Jason Urso, chief technology officer at Honeywell Process Solutions, encapsulates the dilemma thus: “If you don’t have insightful data from across your smart grid, you may spend years and millions developing services that customers don’t want. Yet if collecting that data is left open-ended without security measures in place, someone will certainly disrupt your operation and you’ll completely miss the benefits of the connectivity.”
For a business, the consequences of cyber breaches, notes Schneider Electric (Powering an ‘always on’ world; how smart infrastructures work) can be sixfold: possible regulator penalties, safety issues, outages, reputation loss, higher insurance rates and loss of profits.
For companies seeking to maintain or establish a place in the energy and utilities sector, the transformation to smart grid connectivity has to take place in an environment of legacy equipment, ageing infrastructure and outdated working practices. Schneider likens the process to “changing the wheels on a car without stopping”.
Cautions Honeywell’s Urso: “Ambiguity, organisational silos and other role-related issues are slowing down the operator’s ability to manage cybersecurity risks, at a time when massive infrastructure changes are needed.”
This issue is most pronounced in the relationship between information technology (IT) and operational technology (OT). Digitalisation and the Industrial Internet of Things (IIoT) has transformed the automated machinery of the OT realm into connected products capable of generating data and delivering smart analytics – creating a convergence with IT.

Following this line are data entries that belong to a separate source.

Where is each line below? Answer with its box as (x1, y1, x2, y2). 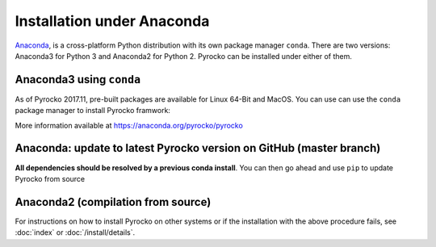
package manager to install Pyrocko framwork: (15, 106, 171, 115)
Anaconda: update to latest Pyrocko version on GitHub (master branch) (15, 141, 381, 155)
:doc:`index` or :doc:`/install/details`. (15, 228, 136, 237)
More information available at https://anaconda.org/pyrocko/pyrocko (15, 120, 244, 130)
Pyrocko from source (15, 174, 86, 183)
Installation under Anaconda (15, 12, 210, 30)
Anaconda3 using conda (15, 73, 141, 86)
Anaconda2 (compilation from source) (15, 195, 212, 209)
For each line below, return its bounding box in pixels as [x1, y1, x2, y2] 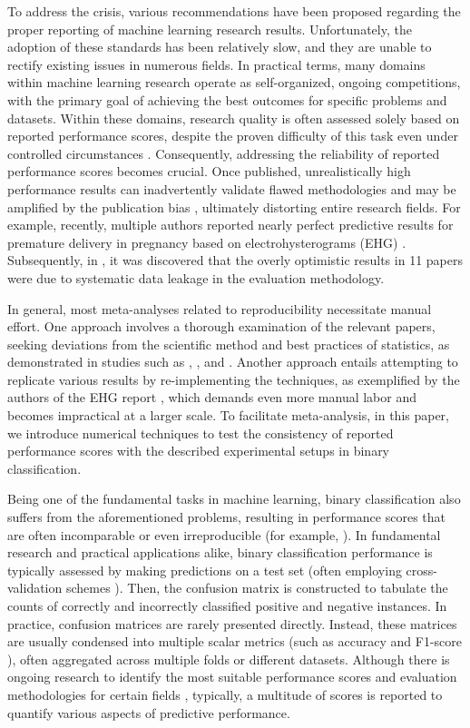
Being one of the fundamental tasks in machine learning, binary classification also [7, 489, 461, 508]
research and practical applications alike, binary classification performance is [7, 543, 433, 562]
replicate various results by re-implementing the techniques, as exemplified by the [7, 369, 460, 389]
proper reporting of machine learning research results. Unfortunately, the [7, 19, 412, 38]
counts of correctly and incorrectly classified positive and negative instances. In [7, 596, 447, 615]
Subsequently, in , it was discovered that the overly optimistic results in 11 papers [7, 251, 463, 270]
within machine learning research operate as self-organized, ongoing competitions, [7, 73, 461, 92]
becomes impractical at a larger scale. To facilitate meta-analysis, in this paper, [7, 406, 450, 425]
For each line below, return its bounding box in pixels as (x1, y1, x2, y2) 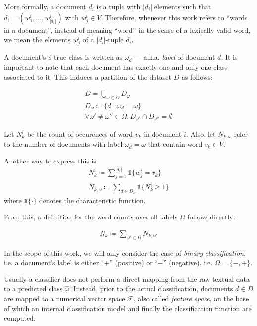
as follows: (181, 71, 213, 82)
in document (144, 129, 182, 139)
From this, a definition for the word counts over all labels (4, 212, 178, 222)
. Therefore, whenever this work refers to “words (101, 12, 248, 22)
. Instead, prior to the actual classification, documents (69, 283, 233, 294)
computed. (4, 313, 36, 323)
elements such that (154, 1, 211, 11)
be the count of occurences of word (27, 129, 133, 139)
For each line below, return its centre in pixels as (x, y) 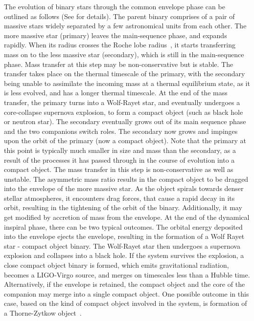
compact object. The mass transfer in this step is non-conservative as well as (119, 169)
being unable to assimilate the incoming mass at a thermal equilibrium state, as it (127, 83)
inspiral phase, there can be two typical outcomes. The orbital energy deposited (123, 226)
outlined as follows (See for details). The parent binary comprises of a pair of (119, 16)
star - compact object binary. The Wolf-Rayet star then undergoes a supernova (122, 246)
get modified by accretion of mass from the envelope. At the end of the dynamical (127, 217)
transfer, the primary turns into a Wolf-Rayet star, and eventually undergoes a (122, 102)
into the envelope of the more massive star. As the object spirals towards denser (124, 188)
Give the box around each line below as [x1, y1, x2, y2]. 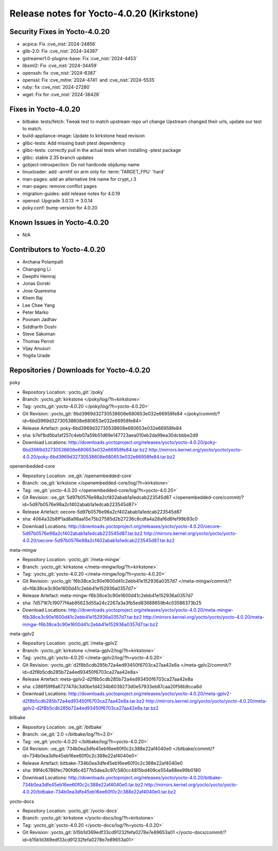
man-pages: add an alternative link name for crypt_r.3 [22, 176, 136, 182]
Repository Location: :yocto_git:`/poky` [22, 389, 105, 395]
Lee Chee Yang [22, 302, 55, 308]
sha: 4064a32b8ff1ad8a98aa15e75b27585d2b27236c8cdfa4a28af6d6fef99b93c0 [22, 516, 198, 522]
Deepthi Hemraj [22, 273, 56, 279]
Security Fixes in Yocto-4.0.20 [9, 27, 110, 36]
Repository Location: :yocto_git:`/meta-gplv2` [22, 640, 119, 646]
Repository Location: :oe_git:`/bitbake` [22, 724, 103, 730]
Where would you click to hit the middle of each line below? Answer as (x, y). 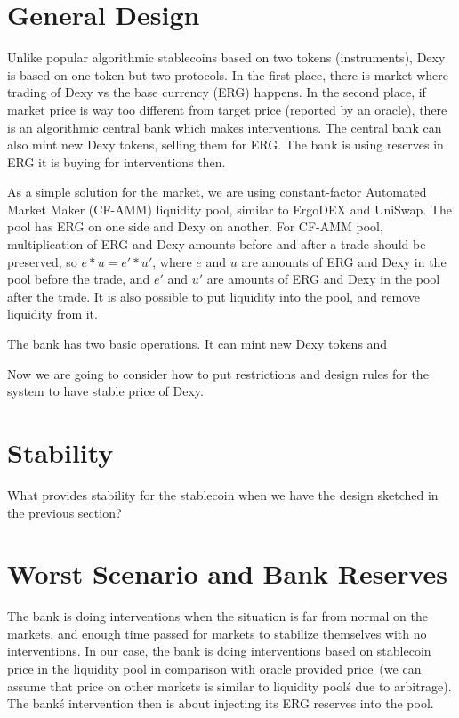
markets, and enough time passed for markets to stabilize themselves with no (217, 633)
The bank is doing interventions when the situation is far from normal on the (217, 616)
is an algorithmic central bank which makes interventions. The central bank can (225, 127)
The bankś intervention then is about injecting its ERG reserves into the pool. (221, 703)
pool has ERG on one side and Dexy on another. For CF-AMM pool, (195, 226)
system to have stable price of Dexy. (105, 391)
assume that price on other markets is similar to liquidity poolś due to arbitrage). (229, 686)
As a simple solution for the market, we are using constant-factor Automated (217, 192)
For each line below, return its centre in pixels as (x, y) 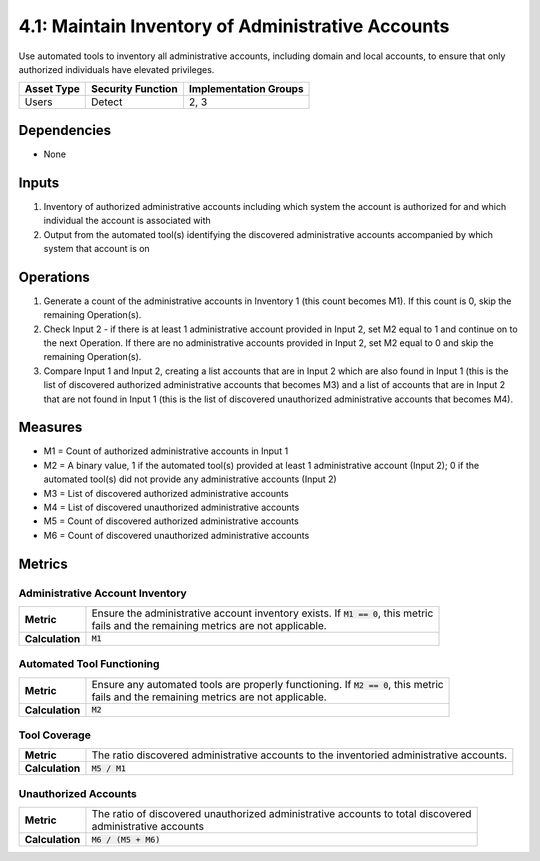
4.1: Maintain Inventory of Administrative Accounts (234, 26)
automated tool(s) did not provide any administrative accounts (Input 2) (190, 479)
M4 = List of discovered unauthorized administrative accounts (171, 507)
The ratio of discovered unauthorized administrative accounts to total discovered (281, 814)
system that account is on (96, 248)
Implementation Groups (246, 89)
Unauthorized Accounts (77, 793)
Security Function (135, 89)
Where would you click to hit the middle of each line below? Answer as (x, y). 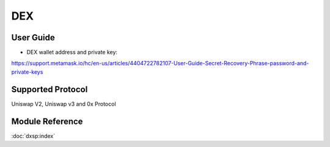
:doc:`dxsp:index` (33, 136)
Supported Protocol (50, 89)
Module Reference (47, 121)
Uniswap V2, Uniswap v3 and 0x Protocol (64, 104)
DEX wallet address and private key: (72, 52)
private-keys (27, 72)
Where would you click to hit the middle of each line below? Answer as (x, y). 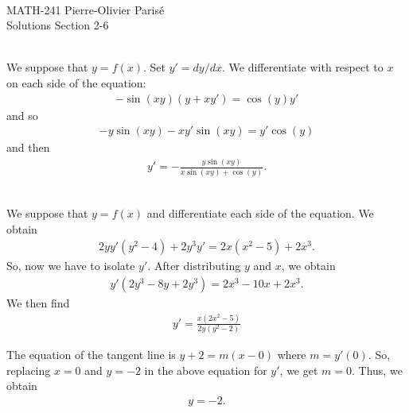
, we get (299, 370)
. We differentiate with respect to (303, 67)
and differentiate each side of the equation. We (260, 213)
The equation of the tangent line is (91, 355)
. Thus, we (377, 370)
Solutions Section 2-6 (58, 25)
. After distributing (194, 266)
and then (28, 147)

While Schneider notes that it is the OT utility component that requires the most attention, Urso [pictured left] cautions against applying a ‘one size fits all’ approach. “Specialisation in securing OT environments will always be part of the picture, even as IT and OT converge. You simply cannot take the risk of applying only IT knowledge in settings where there are significant environmental and human safety consequences.

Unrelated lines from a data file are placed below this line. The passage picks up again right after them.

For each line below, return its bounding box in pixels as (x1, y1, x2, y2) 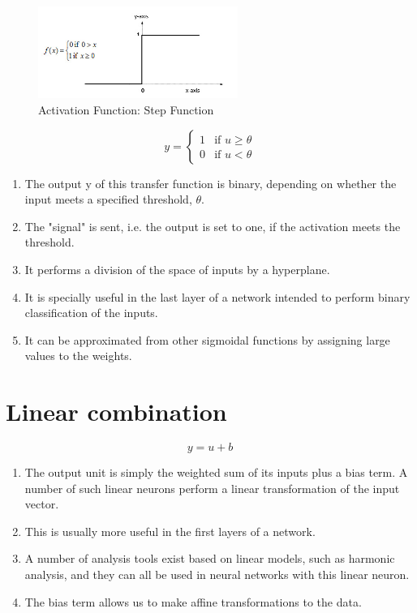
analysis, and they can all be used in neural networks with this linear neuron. (24, 566, 410, 582)
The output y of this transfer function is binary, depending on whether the (24, 174, 397, 191)
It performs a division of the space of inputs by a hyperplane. (24, 260, 330, 277)
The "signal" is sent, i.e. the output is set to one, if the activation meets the (24, 217, 401, 234)
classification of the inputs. (24, 304, 158, 321)
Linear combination (6, 395, 227, 428)
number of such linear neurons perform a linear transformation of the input (24, 479, 400, 496)
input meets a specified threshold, (24, 191, 192, 208)
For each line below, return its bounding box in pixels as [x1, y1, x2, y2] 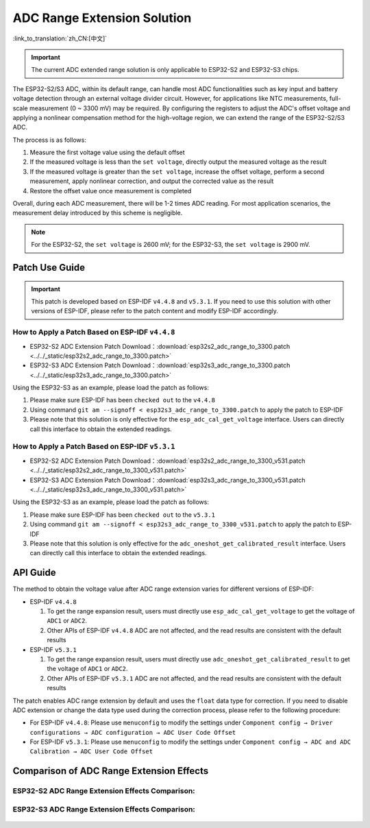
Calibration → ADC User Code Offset [29, 748, 153, 755]
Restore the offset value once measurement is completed [29, 186, 192, 195]
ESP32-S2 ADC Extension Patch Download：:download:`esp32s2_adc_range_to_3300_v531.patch [29, 456, 306, 465]
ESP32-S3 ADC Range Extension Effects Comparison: [12, 804, 195, 814]
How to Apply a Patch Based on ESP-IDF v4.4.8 [12, 328, 175, 337]
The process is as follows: [12, 136, 87, 144]
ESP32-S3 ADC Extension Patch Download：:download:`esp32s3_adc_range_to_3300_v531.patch [29, 476, 306, 484]
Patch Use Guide [12, 262, 86, 273]
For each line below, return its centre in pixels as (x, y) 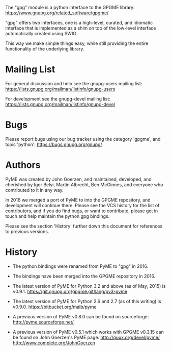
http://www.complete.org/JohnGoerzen (54, 343)
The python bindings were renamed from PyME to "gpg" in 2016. (80, 266)
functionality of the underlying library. (45, 49)
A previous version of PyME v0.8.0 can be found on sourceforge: (81, 316)
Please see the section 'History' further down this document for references (84, 226)
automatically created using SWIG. (41, 33)
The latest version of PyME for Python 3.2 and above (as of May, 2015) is (89, 286)
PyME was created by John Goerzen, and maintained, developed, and (78, 179)
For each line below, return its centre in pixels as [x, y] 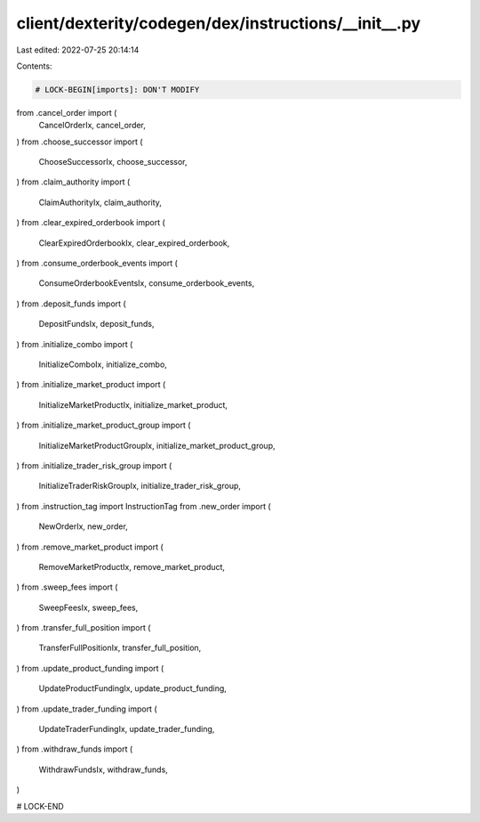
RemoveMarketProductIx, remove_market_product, [132, 566]
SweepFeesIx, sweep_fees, [88, 607]
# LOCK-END [40, 806]
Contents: [34, 66]
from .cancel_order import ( [67, 112]
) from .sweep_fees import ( [67, 587]
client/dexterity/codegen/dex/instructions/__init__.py [219, 23]
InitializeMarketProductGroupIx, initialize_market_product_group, [157, 445]
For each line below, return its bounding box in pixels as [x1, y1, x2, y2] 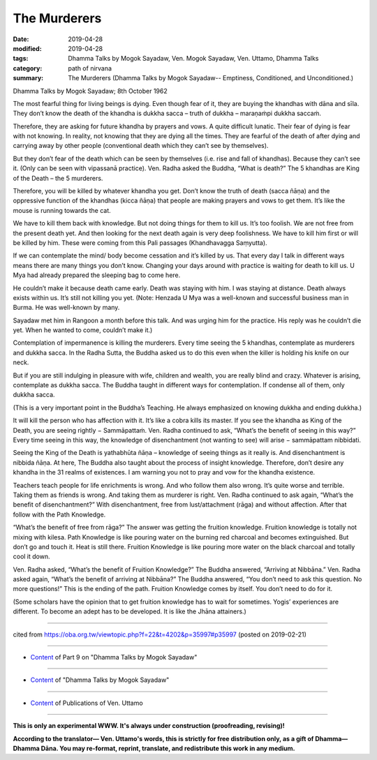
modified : [13, 44, 42, 52]
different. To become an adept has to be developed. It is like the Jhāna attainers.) [13, 607, 247, 616]
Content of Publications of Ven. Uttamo [30, 699, 143, 707]
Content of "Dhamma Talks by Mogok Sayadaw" [30, 676, 170, 684]
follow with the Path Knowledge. [13, 510, 106, 519]
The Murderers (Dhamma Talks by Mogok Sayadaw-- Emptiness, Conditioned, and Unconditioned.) [68, 74, 354, 82]
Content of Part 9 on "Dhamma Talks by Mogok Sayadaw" [30, 653, 198, 662]
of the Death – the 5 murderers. [13, 174, 103, 182]
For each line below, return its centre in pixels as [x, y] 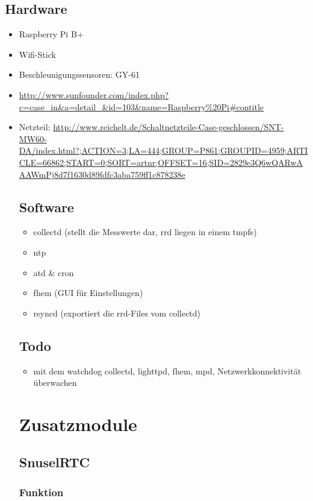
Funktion [41, 492]
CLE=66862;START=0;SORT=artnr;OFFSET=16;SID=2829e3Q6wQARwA [161, 162]
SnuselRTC [54, 462]
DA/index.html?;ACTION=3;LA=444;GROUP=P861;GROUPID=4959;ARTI [163, 150]
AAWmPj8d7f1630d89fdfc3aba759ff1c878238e [102, 174]
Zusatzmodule [78, 424]
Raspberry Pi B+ [51, 34]
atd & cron [54, 272]
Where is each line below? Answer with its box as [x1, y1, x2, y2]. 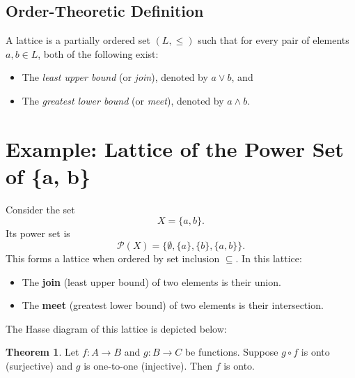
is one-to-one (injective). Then [84, 358, 212, 373]
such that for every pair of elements [198, 33, 349, 47]
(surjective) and [6, 358, 73, 373]
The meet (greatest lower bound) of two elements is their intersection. [22, 298, 324, 312]
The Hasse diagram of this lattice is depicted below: [6, 321, 227, 335]
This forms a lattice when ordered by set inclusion [6, 251, 220, 266]
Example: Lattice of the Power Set [6, 134, 344, 162]
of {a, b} [6, 161, 91, 190]

“For example, some companies are already placing IT networking equipment, such as routers and switches, across their operational environment. This instantly requires OT-specific security measures. Yes, the IT solutions can be helpful for standardising some infrastructure. However, all of these solutions come with known software vulnerabilities. They need system hardening as soon as they are implemented, and patching on a frequent basis.”
And although IT is inured to regular replacement of equipment, machinery upgrades are much less frequent in the OT sector – often dangerously so, suggests the 2018 UK manufacturing survey on obsolescence conducted by ERIKS UK and the Institution of Engineering and Technology (IET).
Yet without addressing the three essentials of cyber security – process, products and people – it is unlikely today’s legacy players in the energy sector and those businesses hoping to contribute will secure their place.
Lord Harris of Haringey, advisor to the international Electric Infrastructure Security Council in Washington DC, recently briefed defence think-tank the Royal United Services Institute on the dangers posed to utilities via the electricity network.
Speaking to Process Engineering, he was forthright about the risks involved and the need for increased coordination between industry and government: “The smart grid both provides additional resilience but also opens up more opportunities for an adversary to attack and penetrate that grid.
“There is no question in my mind that hostile state actors will not only seek to penetrate an adversary’s electric power network but probably have already done so. The only question is whether the existing compromises have been identified and sanitised.
“I would hope that all utilities would take advice from the responsible state agencies on the risks associated with any partnering arrangement.”